Fósseis misteriosos encontrados em pé em toda a América podem provar ser a verdade de uma história bíblica, sugeriram os pesquisadores.
“Fósseis Polystrate” são fósseis de troncos de árvores que se estenderam verticalmente através de várias camadas de rocha sedimentar.
Com as varreduras da Arca de Noé, os pesquisadores acreditam que as árvores verticais encontradas nos parques nacionais dos estados são a prova de que o Grande Dilúvio bíblico realmente aconteceu.
“Uma árvore morta não fica parada por milhões de anos esperando que os sedimentos se acumulem lentamente ao seu redor. Ela apodrece. Ela desmorona”, disse o grupo.
Acrescenta: “Essas árvores parecem ter sido rapidamente soterradas por enormes fluxos de sedimentos antes que pudessem se decompor”.
Os defensores da teoria do Grande Dilúvio acreditam que uma catástrofe repentina rapidamente enterrou florestas inteiras sob fluxos de sedimentos, semelhante ao que foi descrito no Livro do Gênesis.

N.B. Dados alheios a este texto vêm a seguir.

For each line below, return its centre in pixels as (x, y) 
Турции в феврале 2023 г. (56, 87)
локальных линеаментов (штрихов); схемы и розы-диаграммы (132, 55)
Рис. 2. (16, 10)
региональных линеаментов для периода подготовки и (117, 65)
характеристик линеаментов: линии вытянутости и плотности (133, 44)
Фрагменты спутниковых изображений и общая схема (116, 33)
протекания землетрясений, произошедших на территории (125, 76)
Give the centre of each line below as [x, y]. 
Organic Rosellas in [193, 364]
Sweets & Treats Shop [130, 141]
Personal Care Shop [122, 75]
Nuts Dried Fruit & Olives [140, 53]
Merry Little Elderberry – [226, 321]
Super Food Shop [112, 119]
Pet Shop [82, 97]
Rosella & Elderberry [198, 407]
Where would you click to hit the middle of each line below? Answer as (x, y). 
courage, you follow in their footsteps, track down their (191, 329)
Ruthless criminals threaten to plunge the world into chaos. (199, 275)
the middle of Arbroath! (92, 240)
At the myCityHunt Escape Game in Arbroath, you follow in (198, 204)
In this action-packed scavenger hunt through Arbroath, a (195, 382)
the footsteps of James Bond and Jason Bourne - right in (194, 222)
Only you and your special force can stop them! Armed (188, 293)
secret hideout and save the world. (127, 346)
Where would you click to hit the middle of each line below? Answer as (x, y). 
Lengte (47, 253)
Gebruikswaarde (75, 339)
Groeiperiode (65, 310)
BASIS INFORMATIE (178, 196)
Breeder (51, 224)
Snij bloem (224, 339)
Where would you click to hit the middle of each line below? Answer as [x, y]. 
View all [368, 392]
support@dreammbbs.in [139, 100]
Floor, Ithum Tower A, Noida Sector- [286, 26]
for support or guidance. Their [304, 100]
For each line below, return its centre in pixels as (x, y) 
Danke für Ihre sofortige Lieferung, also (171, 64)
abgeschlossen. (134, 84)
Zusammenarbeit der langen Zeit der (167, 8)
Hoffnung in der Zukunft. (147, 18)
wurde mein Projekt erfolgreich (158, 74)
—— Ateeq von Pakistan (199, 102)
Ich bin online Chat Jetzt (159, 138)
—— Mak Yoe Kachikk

A maioria dos geólogos e paleontólogos tradicionais não acredita que os fósseis sejam evidências do dilúvio bíblico.
De acordo com os investigadores, os fósseis podem ter-se formado através de “eventos de sepultamento locais rápidos” que podem ocorrer repetidamente ao longo de longos períodos geológicos, incluindo erupções vulcânicas, inundações de rios, deslizamentos de terra e mudanças de sedimentos em ambientes pantanosos.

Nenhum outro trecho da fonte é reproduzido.